Performance Compensation
| Plan Feature | Detail |
|---|---|
| Annual grant type | Restricted Stock Units (RSUs) for non-employee directors |
| Vesting | Time-based; annual Board RSUs vest on first anniversary of grant |
| Performance metrics | None disclosed for director equity (no PSUs/options for directors) |
CDW’s proxy describes director compensation as cash retainers plus time-vested RSUs; it does not disclose performance-linked metrics for director equity.
Other Directorships & Interlocks
- Current public companies: Ingersoll Rand Inc. (Director).
- Interlocks: CDW discloses no compensation committee interlocks for 2024; related person transactions disclosure notes only one item unrelated to directors (family member of an executive).
- Board service limits: CDW restricts outside public board service (non-executive public company directors: up to four; executive officers of public companies: up to two including CDW).
Expertise & Qualifications
- Skills matrix: Senior leadership; public company board service; global experience; technology innovation; finance/accounting/risk (including cybersecurity); people & culture; government/regulatory.
- Audit Committee financial expert designation (committee-wide).
Equity Ownership
| Metric | Value |
|---|---|
| Total beneficial ownership (shares) | 1,730 shares (includes RSUs currently vested or vesting within 60 days as of March 1, 2025) |
| Ownership as % of shares outstanding | <1.0% |
| RSUs outstanding (Dec 31, 2024) | 1,730 RSUs (including deferred/with dividend equivalents) |
| Hedging/pledging | Prohibited for directors under CDW policy |
| Stock ownership guideline | Minimum 5x annual Board cash retainer; all non-employee directors in compliance as of record date |
Governance Assessment
- Board effectiveness: Active committee work (Audit and Nominating & Corporate Governance); Audit Committee’s remit includes oversight of financial reporting, internal audit, related person transactions, risk, and cybersecurity—Jones’s financial and technology background aligns with these duties.
- Independence and engagement: Independent status; committee membership in two key governance bodies; attendance thresholds met and participation in the annual meeting indicate engagement.
- Alignment: Director compensation is modest and structured to align interests via annual RSUs with mandatory ownership guidelines (5x cash retainer); hedging/pledging banned—supporting investor alignment.
- Conflicts and related-party checks: CDW’s Audit Committee reviews/approves related person transactions; no director-related transactions disclosed involving Jones.

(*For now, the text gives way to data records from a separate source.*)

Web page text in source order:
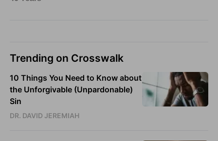
Trending on Crosswalk
10 Things You Need to Know about
the Unforgivable (Unpardonable)
Sin
DR. DAVID JEREMIAH
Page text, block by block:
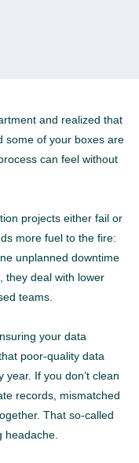
and realized that
some of your boxes are
can feel without
projects either fail or
more fuel to the fire:
unplanned downtime
they deal with lower
teams.
your data
poor-quality data
If you don’t clean
records, mismatched
That so-called
headache.
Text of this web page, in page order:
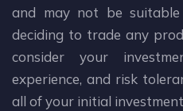
and may not be
deciding to trade any
consider your
experience, and risk
all of your initial
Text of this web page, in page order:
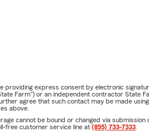
providing express consent by electronic
Farm") or an independent contractor State
agree that such contact may be made
above.
cannot be bound or changed via
free customer service line at (855) 733-7333
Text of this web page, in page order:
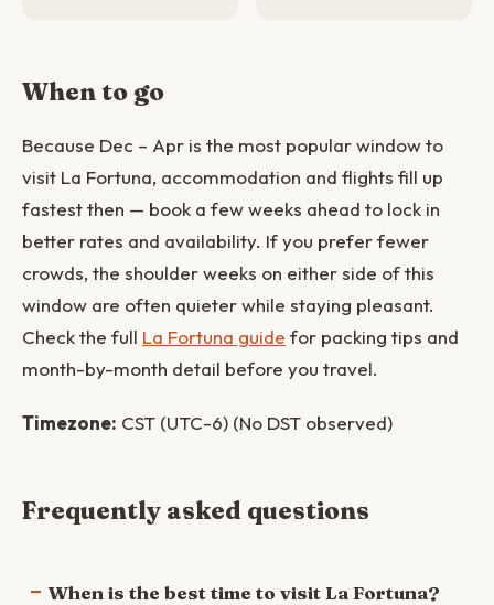
When to go
Because Dec – Apr is the most popular window to
visit La Fortuna, accommodation and flights fill up
fastest then — book a few weeks ahead to lock in
better rates and availability. If you prefer fewer
crowds, the shoulder weeks on either side of this
window are often quieter while staying pleasant.
Check the full La Fortuna guide for packing tips and
month-by-month detail before you travel.
Timezone: CST (UTC-6) (No DST observed)
Frequently asked questions
When is the best time to visit La Fortuna?
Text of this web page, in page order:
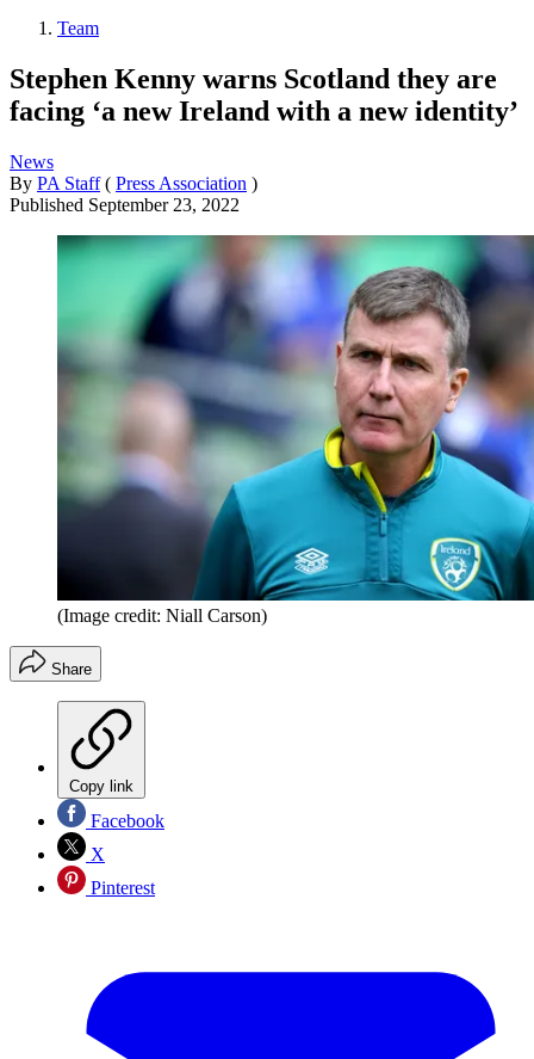
Team
Stephen Kenny warns Scotland they are
facing ‘a new Ireland with a new identity’
News
By PA Staff ( Press Association )
Published September 23, 2022
(Image credit: Niall Carson)
Share
Copy link
Facebook
X
Pinterest
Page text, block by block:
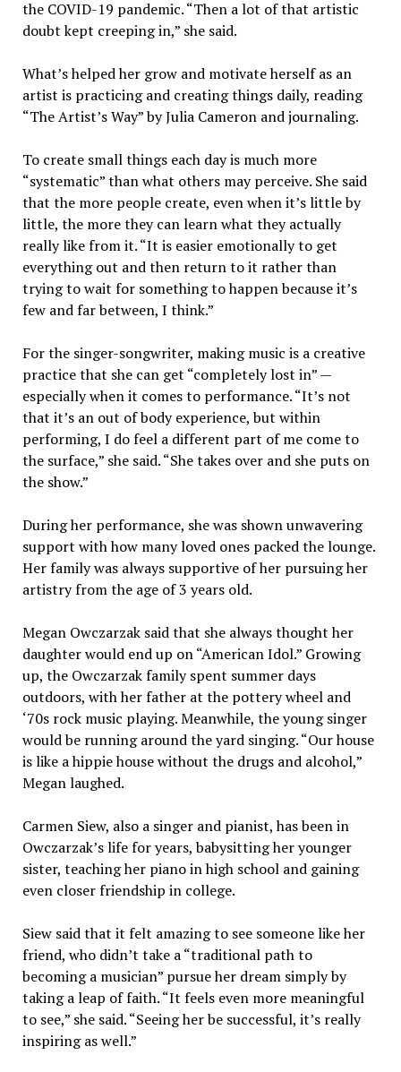
the COVID-19 pandemic. “Then a lot of that artistic
doubt kept creeping in,” she said.
What’s helped her grow and motivate herself as an
artist is practicing and creating things daily, reading
“The Artist’s Way” by Julia Cameron and journaling.
To create small things each day is much more
“systematic” than what others may perceive. She said
that the more people create, even when it’s little by
little, the more they can learn what they actually
really like from it. “It is easier emotionally to get
everything out and then return to it rather than
trying to wait for something to happen because it’s
few and far between, I think.”
For the singer-songwriter, making music is a creative
practice that she can get “completely lost in” —
especially when it comes to performance. “It’s not
that it’s an out of body experience, but within
performing, I do feel a different part of me come to
the surface,” she said. “She takes over and she puts on
the show.”
During her performance, she was shown unwavering
support with how many loved ones packed the lounge.
Her family was always supportive of her pursuing her
artistry from the age of 3 years old.
Megan Owczarzak said that she always thought her
daughter would end up on “American Idol.” Growing
up, the Owczarzak family spent summer days
outdoors, with her father at the pottery wheel and
‘70s rock music playing. Meanwhile, the young singer
would be running around the yard singing. “Our house
is like a hippie house without the drugs and alcohol,”
Megan laughed.
Carmen Siew, also a singer and pianist, has been in
Owczarzak’s life for years, babysitting her younger
sister, teaching her piano in high school and gaining
even closer friendship in college.
Siew said that it felt amazing to see someone like her
friend, who didn’t take a “traditional path to
becoming a musician” pursue her dream simply by
taking a leap of faith. “It feels even more meaningful
to see,” she said. “Seeing her be successful, it’s really
inspiring as well.”
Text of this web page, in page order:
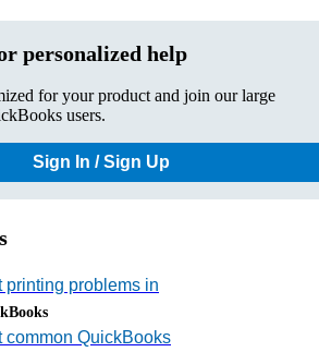
personalized help
for your product and join our large
users.
Sign In / Sign Up
printing problems in
common QuickBooks
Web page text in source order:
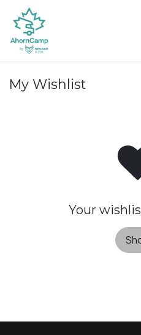
Skip to Content
My Wishlist
Your
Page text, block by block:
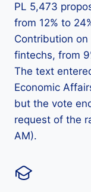
PL 5,473
from 12% to
Contribution
fintechs, from
The text
Economic
but the vote
request of the
AM).
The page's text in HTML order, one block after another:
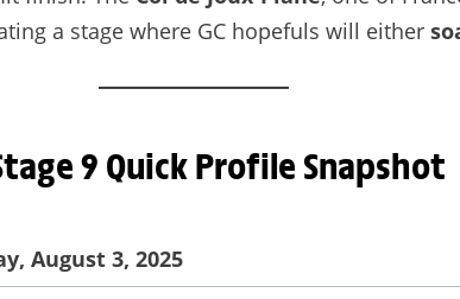
a stage where GC hopefuls will either
9 Quick Profile Snapshot
August 3, 2025
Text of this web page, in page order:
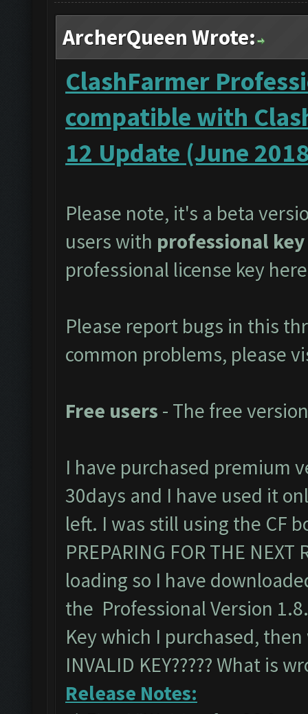
ArcherQueen Wrote:
ClashFarmer
compatible with
12 Update (June
Please note, it's a beta
users with professional
professional license key
Please report bugs in this
common problems, please
Free users - The free
I have purchased premium
30days and I have used it
left. I was still using the CF
PREPARING FOR THE
loading so I have
the Professional Version
Key which I purchased,
INVALID KEY????? What is
Release Notes:

- External commitments: One current public board (Ingersoll Rand) within CDW’s board service limits; Jones’s executive role at Aeris (a private company) is not restricted by CDW’s public board cap, and no CDW-disclosed conflicts arise from his external roles.
- Shareholder signals: Strong say-on-pay support (≈91% approval in 2024) reflects broad investor confidence in CDW’s governance and pay practices.
RED FLAGS
- None disclosed specific to Marc E. Jones: no related party transactions, no compensation committee interlocks, and compliance with ownership guidelines; hedging/pledging prohibited.